Crusade is freaking high art compared to Legend of the Rangers, and you don't even have to get to the loltastic weapon system for that.

Milkfred E. Moore
Aug 27, 2006

'It's easier to imagine the end of the world than the end of capitalism.'

pentyne posted:

Can we all take a minute to appreciate just how incredible it was that there were actually interesting moments in Crusade? I mean holy poo poo even by 1998/9 standards it was completely terrible. What happened to JMS after Thirdspace that he ok'd anything and everything that was a waste of the IP?

Crusade seems like it was one half flawed idea, one half studio meddling. TNT did nothing good to it but I don't think it was really that great in the first place. I always thought the Excalibur was an ugly design; its sets were definitely uglier than B5's. The music was terrible compared to Franke. The story, by the sounds of things, seemed like it would've become very similar to B5 (The plague would've been cured early and then the crew would've been fighting an EA conspiracy based around shadowtech). More technomages, the guys who were maybe the worst part of B5 and yet became increasingly prominent as time went on. And an approach to things that was a bit more... magical than B5's hardness. A box that mind controls people, a magical sword, etc. etc.

It barely felt like a Babylon 5 thing at all. It felt like a Star Trek knock-off.

I think JMS might've just tapped his creative well dry after B5.

Farmer Crack-Ass
Jan 2, 2001

this is me posting irl
Were Douglas Netter or Harlan Ellison involved after the main series? Maybe the spinoffs were what happened when JMS didn't have them around to check him.

Grand Fromage
Jan 30, 2006

L-l-look at you bar-bartender, a-a pa-pathetic creature of meat and bone, un-underestimating my l-l-liver's ability to metab-meTABolize t-toxins. How can you p-poison a perfect, immortal alcohOLIC?


I think it's just that JMS can make a good thing... if he has 10+ years to work on it. B5 was the story he was carrying around in his head for ages.
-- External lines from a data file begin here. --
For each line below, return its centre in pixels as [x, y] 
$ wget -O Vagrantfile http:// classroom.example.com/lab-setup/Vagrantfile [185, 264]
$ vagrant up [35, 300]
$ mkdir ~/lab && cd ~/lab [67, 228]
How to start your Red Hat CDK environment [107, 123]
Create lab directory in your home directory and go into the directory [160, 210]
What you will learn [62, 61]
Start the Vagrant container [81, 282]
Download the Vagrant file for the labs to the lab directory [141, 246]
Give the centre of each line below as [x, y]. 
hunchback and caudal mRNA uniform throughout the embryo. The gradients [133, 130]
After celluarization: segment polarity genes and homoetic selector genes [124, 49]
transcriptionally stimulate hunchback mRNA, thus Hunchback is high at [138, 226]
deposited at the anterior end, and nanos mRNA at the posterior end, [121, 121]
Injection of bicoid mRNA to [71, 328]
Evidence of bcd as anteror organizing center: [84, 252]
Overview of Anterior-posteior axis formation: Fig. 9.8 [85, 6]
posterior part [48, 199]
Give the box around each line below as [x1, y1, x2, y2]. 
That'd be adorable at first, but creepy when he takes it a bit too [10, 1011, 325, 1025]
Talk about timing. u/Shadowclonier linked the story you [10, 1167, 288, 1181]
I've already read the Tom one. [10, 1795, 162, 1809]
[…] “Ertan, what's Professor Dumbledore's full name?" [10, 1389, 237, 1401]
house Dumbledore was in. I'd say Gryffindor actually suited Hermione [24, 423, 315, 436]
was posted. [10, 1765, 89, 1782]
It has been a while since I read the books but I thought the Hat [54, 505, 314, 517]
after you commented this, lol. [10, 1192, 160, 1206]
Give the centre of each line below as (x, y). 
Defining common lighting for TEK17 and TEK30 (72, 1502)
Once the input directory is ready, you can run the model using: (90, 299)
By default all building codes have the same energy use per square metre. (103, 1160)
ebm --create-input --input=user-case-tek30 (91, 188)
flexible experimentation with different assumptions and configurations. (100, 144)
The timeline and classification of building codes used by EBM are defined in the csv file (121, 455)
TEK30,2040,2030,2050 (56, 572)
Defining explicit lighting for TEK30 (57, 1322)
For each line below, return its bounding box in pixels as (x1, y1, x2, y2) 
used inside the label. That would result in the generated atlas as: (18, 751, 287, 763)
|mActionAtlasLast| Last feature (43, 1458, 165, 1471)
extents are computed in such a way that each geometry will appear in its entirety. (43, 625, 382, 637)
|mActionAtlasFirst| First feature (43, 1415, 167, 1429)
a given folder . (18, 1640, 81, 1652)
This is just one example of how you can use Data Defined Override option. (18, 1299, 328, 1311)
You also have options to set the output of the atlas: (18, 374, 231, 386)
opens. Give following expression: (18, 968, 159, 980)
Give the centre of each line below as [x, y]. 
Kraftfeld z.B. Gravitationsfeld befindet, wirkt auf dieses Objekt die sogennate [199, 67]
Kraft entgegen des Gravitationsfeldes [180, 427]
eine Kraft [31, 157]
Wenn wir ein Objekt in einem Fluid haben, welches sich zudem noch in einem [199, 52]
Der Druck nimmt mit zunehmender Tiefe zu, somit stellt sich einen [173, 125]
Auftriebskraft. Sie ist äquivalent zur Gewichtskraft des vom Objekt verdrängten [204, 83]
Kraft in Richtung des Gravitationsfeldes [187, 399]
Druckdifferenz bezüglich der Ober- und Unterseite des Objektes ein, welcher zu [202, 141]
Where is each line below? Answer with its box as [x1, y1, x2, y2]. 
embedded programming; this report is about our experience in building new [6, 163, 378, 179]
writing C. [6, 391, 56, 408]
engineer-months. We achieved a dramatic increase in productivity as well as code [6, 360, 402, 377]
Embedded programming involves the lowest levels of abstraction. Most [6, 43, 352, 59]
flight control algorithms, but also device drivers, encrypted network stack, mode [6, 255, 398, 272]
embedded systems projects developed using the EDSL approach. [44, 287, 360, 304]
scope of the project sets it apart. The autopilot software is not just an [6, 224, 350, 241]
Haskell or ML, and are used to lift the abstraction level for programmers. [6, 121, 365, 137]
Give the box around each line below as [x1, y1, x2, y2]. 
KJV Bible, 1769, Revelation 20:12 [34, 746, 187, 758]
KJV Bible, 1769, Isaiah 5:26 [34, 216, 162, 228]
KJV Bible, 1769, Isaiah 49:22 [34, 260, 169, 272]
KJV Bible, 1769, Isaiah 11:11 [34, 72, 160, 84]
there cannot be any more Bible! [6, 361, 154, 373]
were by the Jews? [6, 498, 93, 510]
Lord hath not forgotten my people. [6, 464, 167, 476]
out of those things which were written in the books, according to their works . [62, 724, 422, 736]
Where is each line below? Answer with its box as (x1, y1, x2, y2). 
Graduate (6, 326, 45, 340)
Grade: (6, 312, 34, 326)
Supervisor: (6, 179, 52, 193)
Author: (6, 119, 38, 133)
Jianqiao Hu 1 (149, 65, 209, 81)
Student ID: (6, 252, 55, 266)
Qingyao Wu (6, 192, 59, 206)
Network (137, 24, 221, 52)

When he has to come up with something new fast it doesn't go as well, like the first half of season 5.

Data Graham
Dec 28, 2009

📈📊🍪😋



Pivoting after O'Hare had to leave worked out pretty well.

Neddy Seagoon
Oct 12, 2012

"Hi Everybody!"

Data Graham posted:

Pivoting after O'Hare had to leave worked out pretty well.

There was a hole in his mind :ohdear:.

mojo1701a
Oct 9, 2008

Oh, yeah. Loud and clear. Emphasis on LOUD!
~ David Lee Roth

Milky Moor posted:

Crusade seems like it was one half flawed idea, one half studio meddling. TNT did nothing good to it but I don't think it was really that great in the first place. I always thought the Excalibur was an ugly design; its sets were definitely uglier than B5's. The music was terrible compared to Franke. The story, by the sounds of things, seemed like it would've become very similar to B5 (The plague would've been cured early and then the crew would've been fighting an EA conspiracy based around shadowtech). More technomages, the guys who were maybe the worst part of B5 and yet became increasingly prominent as time went on. And an approach to things that was a bit more... magical than B5's hardness. A box that mind controls people, a magical sword, etc. etc.

It barely felt like a Babylon 5 thing at all. It felt like a Star Trek knock-off.

I think JMS might've just tapped his creative well dry after B5.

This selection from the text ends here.